A sound way to deliver power

Implanted medical devices, such as pacemakers and neurological stimulators, require a source of power, usually in the form of a battery. If a battery is implanted with the device, replacing it would require additional surgery. On the other hand, external power packs are prone to lead to infections where their wires enter the body. Hinchet et al. describe a triboelectric generator that can convert externally applied ultrasound into an internal electricity source capable of delivering sufficient energy to recharge a battery on a daily basis.

Science, this issue p. 491

Abstract

A major challenge for implantable medical systems is the inclusion or reliable delivery of electrical power. We use ultrasound to deliver mechanical energy through skin and liquids and demonstrate a thin implantable vibrating triboelectric generator able to effectively harvest it. The ultrasound can induce micrometer-scale displacement of a polymer thin membrane to generate electrical energy through contact electrification.
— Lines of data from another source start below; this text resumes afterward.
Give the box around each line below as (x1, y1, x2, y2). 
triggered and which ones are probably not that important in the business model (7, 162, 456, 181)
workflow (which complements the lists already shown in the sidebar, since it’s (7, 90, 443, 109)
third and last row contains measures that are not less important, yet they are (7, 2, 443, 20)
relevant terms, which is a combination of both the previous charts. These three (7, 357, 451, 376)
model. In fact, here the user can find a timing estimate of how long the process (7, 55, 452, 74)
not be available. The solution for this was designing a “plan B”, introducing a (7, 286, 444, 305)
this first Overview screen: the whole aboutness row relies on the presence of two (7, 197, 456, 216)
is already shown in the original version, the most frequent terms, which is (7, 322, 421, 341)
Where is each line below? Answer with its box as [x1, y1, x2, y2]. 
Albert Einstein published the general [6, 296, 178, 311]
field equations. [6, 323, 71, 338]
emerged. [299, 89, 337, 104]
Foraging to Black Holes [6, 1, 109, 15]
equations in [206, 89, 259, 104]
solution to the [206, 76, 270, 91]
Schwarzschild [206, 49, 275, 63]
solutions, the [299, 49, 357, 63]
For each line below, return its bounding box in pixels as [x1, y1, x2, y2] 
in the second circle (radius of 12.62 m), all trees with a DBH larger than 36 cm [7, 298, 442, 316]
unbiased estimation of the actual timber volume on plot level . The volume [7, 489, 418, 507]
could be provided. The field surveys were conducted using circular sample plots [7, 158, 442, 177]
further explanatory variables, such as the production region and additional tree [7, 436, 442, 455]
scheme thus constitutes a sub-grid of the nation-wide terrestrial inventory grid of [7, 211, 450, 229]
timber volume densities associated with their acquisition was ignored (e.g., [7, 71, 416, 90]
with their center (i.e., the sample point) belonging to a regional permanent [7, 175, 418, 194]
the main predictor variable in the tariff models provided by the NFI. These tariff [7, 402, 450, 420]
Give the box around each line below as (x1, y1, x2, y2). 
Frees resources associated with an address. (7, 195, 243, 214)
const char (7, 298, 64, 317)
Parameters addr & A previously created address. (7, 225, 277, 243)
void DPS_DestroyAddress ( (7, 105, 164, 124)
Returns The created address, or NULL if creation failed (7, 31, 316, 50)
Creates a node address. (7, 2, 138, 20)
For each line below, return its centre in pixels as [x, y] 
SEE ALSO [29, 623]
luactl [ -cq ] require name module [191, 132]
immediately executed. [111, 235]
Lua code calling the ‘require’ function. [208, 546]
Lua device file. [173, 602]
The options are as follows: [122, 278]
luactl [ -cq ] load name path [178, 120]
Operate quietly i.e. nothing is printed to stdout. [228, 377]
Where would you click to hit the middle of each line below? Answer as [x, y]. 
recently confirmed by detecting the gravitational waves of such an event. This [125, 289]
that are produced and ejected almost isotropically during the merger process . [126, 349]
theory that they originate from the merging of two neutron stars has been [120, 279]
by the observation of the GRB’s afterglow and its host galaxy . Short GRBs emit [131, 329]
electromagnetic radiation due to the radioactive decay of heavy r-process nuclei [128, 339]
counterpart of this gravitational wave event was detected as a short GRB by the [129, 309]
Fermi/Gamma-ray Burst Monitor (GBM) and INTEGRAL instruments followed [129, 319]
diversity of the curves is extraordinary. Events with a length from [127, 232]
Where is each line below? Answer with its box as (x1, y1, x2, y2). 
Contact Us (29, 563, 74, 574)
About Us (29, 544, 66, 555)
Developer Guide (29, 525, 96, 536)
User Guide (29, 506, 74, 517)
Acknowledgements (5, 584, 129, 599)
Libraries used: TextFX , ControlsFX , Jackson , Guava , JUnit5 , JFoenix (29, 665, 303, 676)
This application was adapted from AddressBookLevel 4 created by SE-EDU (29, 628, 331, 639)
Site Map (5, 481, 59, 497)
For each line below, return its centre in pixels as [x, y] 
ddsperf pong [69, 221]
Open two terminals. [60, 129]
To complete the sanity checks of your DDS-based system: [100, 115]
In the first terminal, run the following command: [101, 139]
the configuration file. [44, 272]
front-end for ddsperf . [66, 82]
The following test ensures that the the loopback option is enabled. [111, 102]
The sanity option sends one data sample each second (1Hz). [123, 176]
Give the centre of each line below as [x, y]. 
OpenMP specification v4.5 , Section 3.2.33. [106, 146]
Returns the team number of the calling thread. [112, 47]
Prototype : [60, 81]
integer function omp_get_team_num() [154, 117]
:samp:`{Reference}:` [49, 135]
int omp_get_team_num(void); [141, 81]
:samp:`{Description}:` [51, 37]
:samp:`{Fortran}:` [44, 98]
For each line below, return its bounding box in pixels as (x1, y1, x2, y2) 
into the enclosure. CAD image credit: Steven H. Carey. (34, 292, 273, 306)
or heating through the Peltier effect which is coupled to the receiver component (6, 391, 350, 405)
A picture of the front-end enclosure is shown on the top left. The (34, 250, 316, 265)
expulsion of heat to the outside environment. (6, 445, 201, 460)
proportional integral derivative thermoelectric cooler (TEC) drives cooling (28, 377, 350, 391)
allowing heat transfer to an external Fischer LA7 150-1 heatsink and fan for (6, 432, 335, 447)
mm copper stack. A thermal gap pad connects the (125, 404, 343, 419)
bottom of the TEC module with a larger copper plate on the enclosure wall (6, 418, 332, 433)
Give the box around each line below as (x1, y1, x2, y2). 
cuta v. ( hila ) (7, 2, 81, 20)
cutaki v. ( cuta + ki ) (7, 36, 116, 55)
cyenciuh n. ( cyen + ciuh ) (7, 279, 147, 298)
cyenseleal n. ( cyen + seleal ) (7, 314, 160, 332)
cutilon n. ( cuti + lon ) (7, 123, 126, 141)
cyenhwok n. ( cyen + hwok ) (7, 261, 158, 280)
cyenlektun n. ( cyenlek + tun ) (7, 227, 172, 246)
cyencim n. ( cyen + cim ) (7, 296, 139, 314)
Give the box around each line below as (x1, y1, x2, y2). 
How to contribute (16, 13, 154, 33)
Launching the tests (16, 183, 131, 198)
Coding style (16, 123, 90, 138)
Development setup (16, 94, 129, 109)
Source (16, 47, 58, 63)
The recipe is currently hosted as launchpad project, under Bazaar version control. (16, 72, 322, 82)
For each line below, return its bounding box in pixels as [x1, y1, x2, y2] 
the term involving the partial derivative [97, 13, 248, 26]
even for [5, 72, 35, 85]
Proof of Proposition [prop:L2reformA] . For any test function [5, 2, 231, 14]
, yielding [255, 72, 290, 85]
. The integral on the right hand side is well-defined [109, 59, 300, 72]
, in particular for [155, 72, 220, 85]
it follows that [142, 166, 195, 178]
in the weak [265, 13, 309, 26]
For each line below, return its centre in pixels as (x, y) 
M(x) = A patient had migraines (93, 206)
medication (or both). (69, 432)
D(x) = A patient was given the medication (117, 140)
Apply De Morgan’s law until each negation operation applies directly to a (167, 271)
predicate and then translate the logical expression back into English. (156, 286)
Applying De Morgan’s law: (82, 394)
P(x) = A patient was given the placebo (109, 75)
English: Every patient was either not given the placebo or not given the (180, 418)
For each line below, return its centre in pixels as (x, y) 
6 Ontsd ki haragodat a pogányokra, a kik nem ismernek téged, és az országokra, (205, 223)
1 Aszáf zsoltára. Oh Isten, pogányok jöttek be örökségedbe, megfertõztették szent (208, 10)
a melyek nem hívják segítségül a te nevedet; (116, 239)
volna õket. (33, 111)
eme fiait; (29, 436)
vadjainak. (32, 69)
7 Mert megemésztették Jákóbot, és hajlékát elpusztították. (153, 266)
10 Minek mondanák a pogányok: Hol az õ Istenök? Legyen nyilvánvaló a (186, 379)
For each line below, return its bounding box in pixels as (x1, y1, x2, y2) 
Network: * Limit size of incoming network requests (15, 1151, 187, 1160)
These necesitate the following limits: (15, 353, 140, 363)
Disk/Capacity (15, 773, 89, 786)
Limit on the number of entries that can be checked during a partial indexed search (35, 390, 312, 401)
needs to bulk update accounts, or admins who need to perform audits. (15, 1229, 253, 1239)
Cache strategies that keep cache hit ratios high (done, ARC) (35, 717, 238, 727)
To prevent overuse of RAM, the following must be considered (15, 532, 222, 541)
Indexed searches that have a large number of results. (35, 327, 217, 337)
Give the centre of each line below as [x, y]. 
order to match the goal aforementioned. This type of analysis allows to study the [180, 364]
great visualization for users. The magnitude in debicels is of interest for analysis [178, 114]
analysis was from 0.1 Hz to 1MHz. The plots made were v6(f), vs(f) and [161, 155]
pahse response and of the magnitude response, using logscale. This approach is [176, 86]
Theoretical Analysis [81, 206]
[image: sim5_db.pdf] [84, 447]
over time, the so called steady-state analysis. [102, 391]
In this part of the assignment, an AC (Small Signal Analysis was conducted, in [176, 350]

We recharge a lithium-ion battery at a rate of 166 microcoulombs per second in water. The voltage and current generated ex vivo by ultrasound energy transfer reached 2.4 volts and 156 microamps under porcine tissue. These findings show that a capacitive triboelectric electret is the first technology able to compete with piezoelectricity to harvest ultrasound in vivo and to power medical implants.

Medical implants, offering many benefits, have become commonplace. Because they demand a level of power (e.g., ~1 to 10 μW for pacemakers, ~10 to 100 μW for neurostimulators), they are generally powered by batteries that may need to be replaced through surgery, resulting in non-negligible risks and costs (1). External recharging technology based on radiofrequencies has led to attenuation through the tissue, which limits the level of power transmitted. Tissue damage in humans can occur upon exposure from boosted transmitted power. Inductive coupling technology is highly sensitive to alignments and distance between coils, and it generates excessive heat in tissues, affecting metabolisms and immune systems. In this regard, both technologies raise efficiency and safety concerns (2).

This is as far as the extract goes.